The Atlanta -based career on Wednesday, from its best fiscal year to forecasts, is a warning of growing uncertainty from a deep global trade war that depends on the confidence of fragile consumers already.

In January, Delta said that this year’s record annual profit is expected in the continuation of payment for the premium seat. However, two months later, it took the alarm Corporate and consumer spending And its first quarter has reduced the forecast for sales and earnings.

By presenting the quarterly results on Wednesday, the CEO, the CEO, said that the airline’s full-year guidance would be “premature” due to “lack of economic transparency”. It was before Pre-tax Of $ 6bn this year.

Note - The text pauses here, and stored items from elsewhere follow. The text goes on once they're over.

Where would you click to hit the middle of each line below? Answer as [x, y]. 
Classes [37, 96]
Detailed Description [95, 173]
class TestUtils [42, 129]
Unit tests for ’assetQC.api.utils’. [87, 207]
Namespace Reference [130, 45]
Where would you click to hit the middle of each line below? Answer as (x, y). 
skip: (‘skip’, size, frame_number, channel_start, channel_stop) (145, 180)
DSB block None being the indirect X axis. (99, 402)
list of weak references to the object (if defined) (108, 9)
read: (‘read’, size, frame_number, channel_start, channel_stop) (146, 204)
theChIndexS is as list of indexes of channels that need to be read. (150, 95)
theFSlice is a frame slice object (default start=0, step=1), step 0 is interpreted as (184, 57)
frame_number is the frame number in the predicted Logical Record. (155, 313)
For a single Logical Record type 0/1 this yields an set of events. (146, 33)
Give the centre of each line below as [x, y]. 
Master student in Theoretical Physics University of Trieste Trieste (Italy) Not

He said: “With a wide economic uncertainty around global trade, growth has been halted mainly”, adding that the airlines “is protecting the margin and cash flow by focusing on what we can control”. As part of this goal, Delta In the second half of the year, it will have the power to flying at the level of the last year instead of increasing it, as well as “actively handling” and spending.

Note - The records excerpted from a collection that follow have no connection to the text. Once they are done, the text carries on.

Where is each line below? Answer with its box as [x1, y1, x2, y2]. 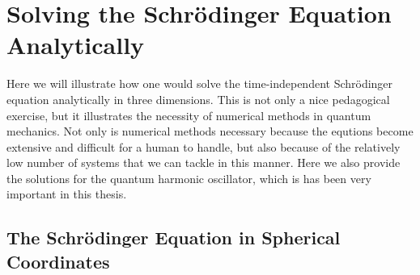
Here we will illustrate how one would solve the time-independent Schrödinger [6, 75, 393, 92]
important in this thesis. [6, 185, 127, 202]
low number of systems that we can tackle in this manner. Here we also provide [6, 154, 401, 171]
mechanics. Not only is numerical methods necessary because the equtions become [6, 123, 414, 140]
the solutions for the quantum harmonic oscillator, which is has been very [6, 169, 371, 186]
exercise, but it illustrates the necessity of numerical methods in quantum [6, 106, 371, 123]
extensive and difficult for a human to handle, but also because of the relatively [6, 138, 401, 155]
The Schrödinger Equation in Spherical [6, 225, 341, 250]
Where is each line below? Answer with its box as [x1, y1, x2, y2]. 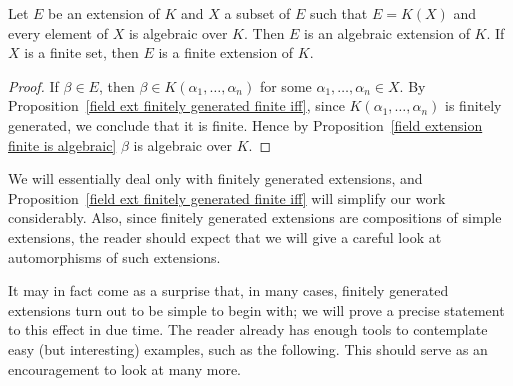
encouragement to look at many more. [8, 358, 242, 379]
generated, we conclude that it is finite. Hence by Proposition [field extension [8, 114, 483, 135]
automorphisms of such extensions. [8, 246, 221, 267]
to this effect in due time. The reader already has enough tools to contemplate [8, 319, 488, 340]
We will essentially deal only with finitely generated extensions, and [8, 168, 423, 189]
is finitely [445, 95, 502, 116]
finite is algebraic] [8, 134, 117, 155]
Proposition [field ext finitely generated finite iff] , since [8, 95, 345, 116]

The update has followed the recession of rival airlines with American airlines and southern -western airlines in recent week Face to high prices As a result of Trump’s trade war.

A Balothir for the Greater Economy of the Airline Sector, customers usually return to travel on flights while in a strong financial position.

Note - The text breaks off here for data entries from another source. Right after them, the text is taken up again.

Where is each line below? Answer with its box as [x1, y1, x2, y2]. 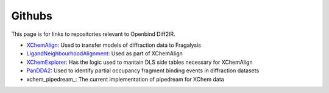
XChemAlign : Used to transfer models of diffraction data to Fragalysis [26, 41, 201, 49]
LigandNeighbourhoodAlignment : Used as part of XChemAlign [26, 50, 183, 57]
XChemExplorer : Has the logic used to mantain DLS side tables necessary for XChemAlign [26, 58, 253, 66]
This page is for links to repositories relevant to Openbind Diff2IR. [11, 30, 176, 38]
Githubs [11, 9, 53, 22]
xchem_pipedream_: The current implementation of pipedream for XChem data [26, 75, 225, 83]

Trump’s tariffs already hit the technology, automotive and consumer product industries because of the impact on their international supply chain, stock priced hammers and companies that may go to customers.

The impact on the airline is less directly directly, but this sector will probably point to the symptoms of broad economic pain, as customers spend travel from travel to more essential products that increase prices.

“A smart customer [bringing forward] Buying cars, electronics and clothes before the tariff before the tariff, “Industrial analyst Brett Snyder, who has published the Cranky Flyer website.

Delta says that it is expected to earn between $ 1.5bn in the second quarter and $ 2 billion, the first-fourth of the year has decreased by 7 percent of the operating income of $ 569mn.

It says that it has achieved an adjusted 46 cent per share in the first quarter, it falls within the scheduled prediction range last month. It was originally expected to earn 70 cents and $ 1 per share between January and March.

It also added: “Given our strength position … and due to the decrease in fuel prices, Delta is in a good position to supply the OG profit and free cash flow for the year.”